Task goal —
Using the material below, print a verbatim copy of every line from the one containing "controllare quando i" through the one containing "have argued that", inclusive, and omit the pictures.
****************************************
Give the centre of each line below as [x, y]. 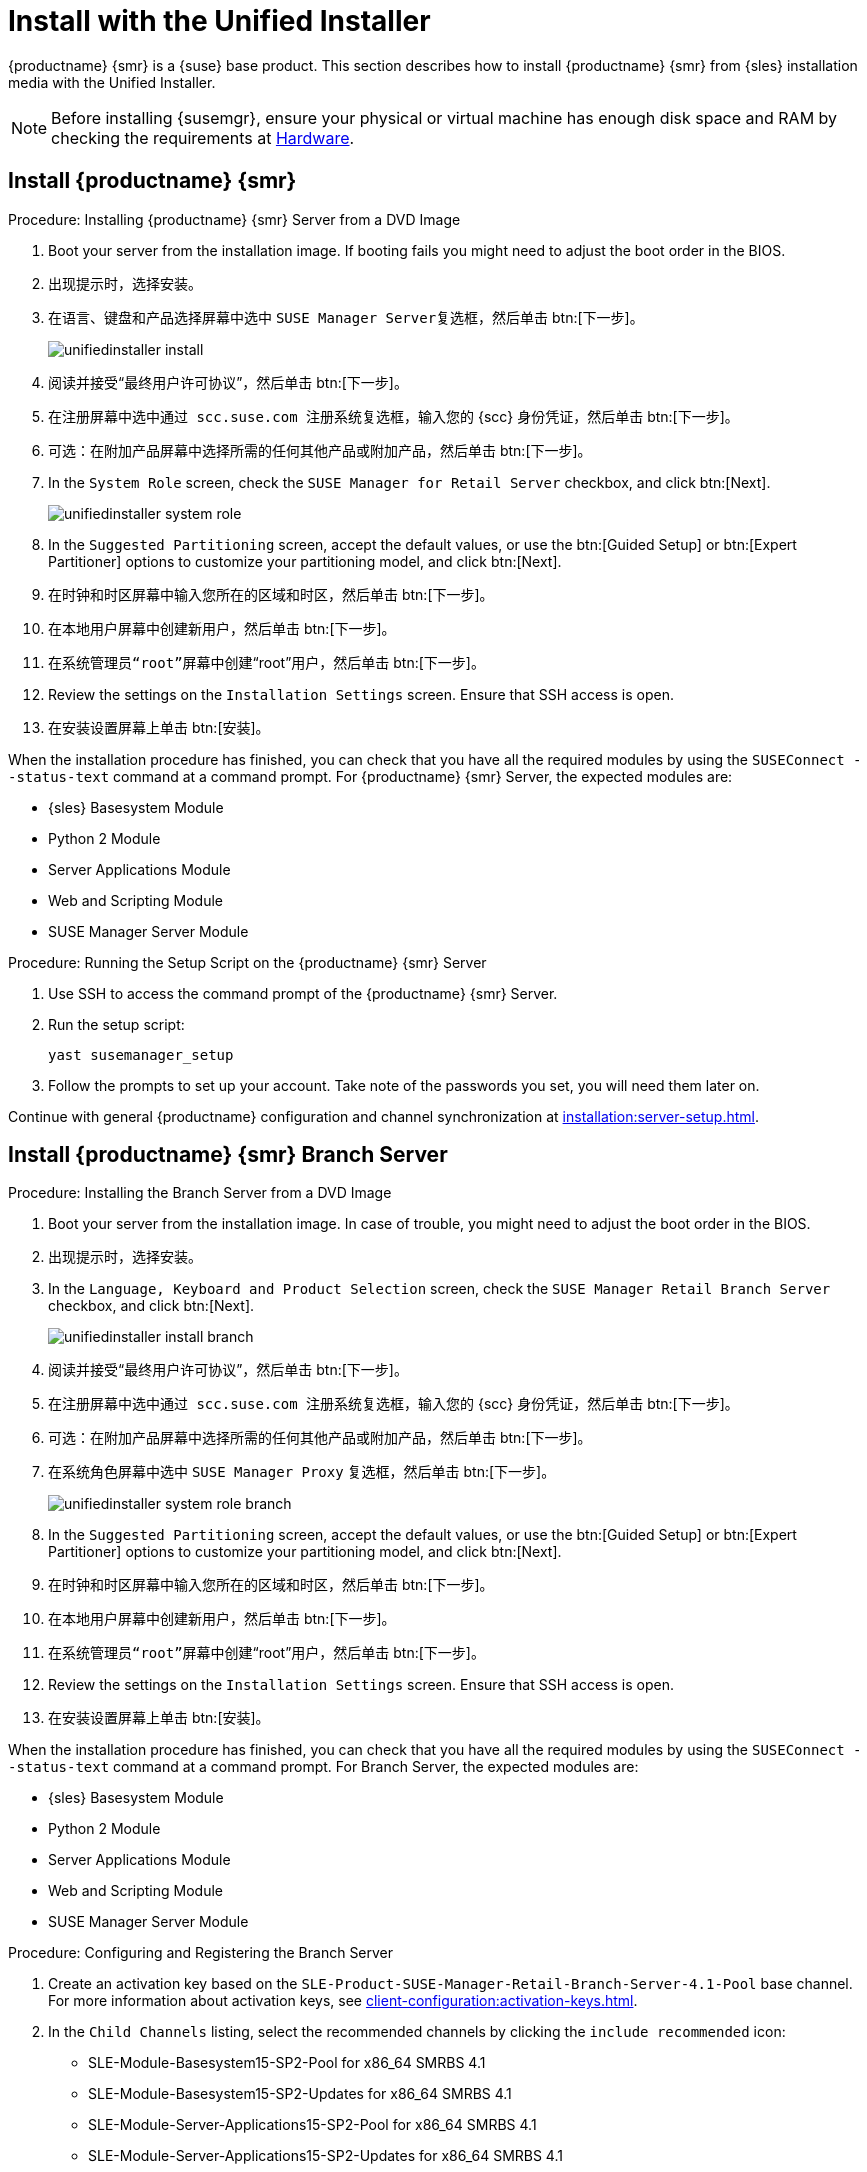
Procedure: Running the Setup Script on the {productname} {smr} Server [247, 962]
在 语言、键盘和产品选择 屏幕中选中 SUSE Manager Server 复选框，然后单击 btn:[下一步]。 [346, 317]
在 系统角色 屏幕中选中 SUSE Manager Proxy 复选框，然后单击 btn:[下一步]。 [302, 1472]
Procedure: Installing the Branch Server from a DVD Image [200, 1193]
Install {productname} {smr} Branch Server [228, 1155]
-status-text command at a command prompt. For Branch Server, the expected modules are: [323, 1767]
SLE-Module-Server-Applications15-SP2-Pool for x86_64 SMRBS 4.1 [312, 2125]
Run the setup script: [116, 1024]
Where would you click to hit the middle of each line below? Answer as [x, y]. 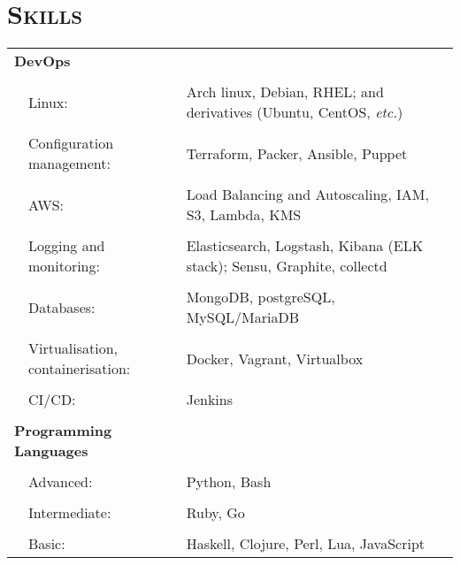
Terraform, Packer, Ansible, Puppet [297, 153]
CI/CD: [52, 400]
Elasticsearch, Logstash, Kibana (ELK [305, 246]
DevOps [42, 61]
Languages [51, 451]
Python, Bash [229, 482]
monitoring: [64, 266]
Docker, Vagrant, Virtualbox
****************************************
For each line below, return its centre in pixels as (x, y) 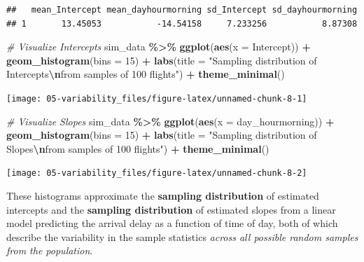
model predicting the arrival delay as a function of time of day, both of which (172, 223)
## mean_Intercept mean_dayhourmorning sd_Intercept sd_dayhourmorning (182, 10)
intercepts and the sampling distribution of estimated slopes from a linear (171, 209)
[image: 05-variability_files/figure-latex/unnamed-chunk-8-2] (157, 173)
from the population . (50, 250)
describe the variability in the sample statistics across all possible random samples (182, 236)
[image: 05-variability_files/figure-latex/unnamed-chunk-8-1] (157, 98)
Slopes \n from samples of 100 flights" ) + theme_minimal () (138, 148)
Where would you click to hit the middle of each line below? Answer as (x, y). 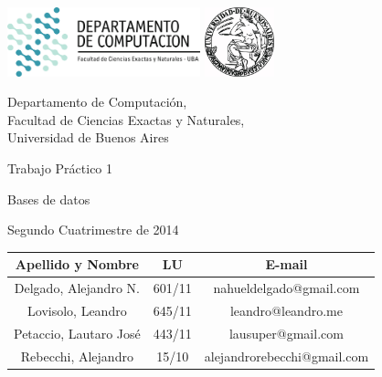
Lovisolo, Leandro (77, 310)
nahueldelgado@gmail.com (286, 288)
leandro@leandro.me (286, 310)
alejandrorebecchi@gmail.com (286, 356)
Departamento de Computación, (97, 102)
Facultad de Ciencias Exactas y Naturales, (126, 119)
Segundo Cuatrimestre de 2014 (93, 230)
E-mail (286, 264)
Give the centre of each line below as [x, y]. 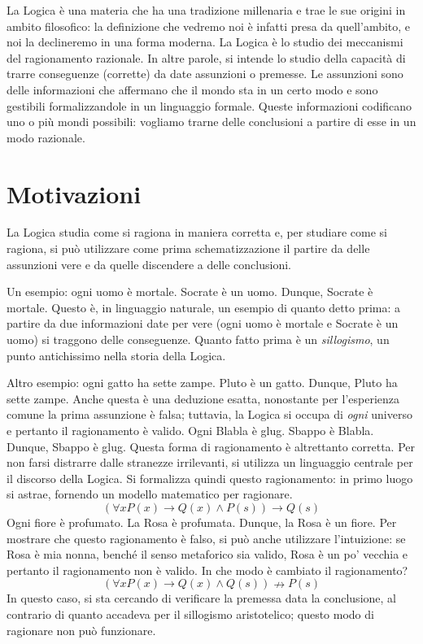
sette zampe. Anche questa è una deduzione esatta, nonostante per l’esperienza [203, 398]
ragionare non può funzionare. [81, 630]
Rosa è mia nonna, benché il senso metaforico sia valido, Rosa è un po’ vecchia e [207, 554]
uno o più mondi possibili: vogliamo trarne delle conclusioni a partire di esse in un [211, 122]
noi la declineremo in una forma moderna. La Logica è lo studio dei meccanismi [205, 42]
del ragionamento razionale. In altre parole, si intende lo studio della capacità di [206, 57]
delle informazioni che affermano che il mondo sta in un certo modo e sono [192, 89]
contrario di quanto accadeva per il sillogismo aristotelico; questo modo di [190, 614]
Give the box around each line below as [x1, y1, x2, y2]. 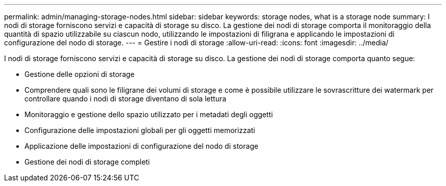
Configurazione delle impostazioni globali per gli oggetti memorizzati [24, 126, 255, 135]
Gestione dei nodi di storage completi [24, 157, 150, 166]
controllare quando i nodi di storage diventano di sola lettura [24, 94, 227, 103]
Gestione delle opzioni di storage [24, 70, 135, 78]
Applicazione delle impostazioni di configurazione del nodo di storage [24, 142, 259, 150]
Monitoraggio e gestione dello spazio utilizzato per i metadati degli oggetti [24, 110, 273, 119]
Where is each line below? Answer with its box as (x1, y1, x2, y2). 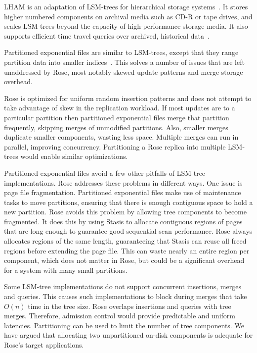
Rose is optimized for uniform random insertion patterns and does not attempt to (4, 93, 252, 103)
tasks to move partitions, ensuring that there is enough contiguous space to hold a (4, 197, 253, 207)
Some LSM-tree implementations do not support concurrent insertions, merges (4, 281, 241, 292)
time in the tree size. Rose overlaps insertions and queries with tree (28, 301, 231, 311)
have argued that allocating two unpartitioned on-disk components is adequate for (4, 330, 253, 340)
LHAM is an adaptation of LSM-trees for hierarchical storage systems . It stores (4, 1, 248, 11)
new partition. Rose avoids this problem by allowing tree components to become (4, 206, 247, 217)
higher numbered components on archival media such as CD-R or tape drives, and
****************************************
Solution below —
controllare quando i nodi di storage diventano di sola lettura [24, 94, 227, 103]
Gestione delle opzioni di storage [24, 70, 135, 78]
Applicazione delle impostazioni di configurazione del nodo di storage [24, 142, 259, 150]
Monitoraggio e gestione dello spazio utilizzato per i metadati degli oggetti [24, 110, 273, 119]
Where is each line below? Answer with its box as (x1, y1, x2, y2). 
Rose is optimized for uniform random insertion patterns and does not attempt to (4, 93, 252, 103)
tasks to move partitions, ensuring that there is enough contiguous space to hold a (4, 197, 253, 207)
Some LSM-tree implementations do not support concurrent insertions, merges (4, 281, 241, 292)
time in the tree size. Rose overlaps insertions and queries with tree (28, 301, 231, 311)
have argued that allocating two unpartitioned on-disk components is adequate for (4, 330, 253, 340)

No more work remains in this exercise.